━━ RECORD EXCERPTS ━━
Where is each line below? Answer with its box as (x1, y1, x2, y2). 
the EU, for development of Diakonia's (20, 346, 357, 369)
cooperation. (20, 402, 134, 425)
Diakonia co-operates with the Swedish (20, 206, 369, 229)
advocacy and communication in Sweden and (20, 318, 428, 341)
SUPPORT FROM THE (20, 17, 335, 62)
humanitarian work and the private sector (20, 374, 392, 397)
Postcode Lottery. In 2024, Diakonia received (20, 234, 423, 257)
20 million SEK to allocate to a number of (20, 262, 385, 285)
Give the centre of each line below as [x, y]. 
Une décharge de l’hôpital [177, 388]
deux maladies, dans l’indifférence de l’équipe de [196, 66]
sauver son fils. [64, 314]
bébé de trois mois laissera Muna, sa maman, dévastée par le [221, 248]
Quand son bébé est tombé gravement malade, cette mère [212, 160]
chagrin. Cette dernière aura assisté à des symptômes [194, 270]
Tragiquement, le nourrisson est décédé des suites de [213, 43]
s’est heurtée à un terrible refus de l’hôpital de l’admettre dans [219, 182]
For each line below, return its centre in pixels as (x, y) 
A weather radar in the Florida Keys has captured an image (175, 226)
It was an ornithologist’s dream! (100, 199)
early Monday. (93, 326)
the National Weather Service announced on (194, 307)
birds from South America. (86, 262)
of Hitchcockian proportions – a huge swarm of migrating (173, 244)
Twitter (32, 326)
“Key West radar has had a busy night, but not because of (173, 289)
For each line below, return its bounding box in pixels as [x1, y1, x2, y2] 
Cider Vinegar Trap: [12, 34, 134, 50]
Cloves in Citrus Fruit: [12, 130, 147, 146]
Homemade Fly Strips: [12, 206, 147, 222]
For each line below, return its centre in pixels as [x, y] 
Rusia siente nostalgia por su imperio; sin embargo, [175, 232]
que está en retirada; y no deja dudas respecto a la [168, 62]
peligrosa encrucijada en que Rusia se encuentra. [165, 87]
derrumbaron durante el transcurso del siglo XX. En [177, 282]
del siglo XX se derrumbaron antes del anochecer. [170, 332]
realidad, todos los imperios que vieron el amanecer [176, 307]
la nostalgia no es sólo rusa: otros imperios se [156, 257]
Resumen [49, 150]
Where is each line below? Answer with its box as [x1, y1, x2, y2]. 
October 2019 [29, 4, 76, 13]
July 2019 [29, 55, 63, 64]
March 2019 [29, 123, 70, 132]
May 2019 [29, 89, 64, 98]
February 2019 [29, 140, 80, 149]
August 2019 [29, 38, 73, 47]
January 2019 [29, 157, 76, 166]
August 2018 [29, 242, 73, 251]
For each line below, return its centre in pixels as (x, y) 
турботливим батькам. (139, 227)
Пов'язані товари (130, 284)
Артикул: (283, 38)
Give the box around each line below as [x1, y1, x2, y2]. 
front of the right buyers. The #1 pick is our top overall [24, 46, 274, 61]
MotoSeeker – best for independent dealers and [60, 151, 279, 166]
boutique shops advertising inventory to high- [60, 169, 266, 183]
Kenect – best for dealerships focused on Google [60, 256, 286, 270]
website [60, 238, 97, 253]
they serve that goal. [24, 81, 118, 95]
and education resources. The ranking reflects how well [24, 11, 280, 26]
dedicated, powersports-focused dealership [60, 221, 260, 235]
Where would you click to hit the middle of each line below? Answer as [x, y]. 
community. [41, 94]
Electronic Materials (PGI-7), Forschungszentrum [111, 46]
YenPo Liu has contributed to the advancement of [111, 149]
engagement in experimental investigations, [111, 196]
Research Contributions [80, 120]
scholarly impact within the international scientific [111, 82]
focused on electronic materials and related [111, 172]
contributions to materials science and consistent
━━━
* **PROBLEM TO WORK ON**: Filter the entries above down to the lines that contain "Rusia".

* **SOLUTION FOR THIS PROBLEM**:
Rusia siente nostalgia por su imperio; sin embargo, [175, 232]
peligrosa encrucijada en que Rusia se encuentra. [165, 87]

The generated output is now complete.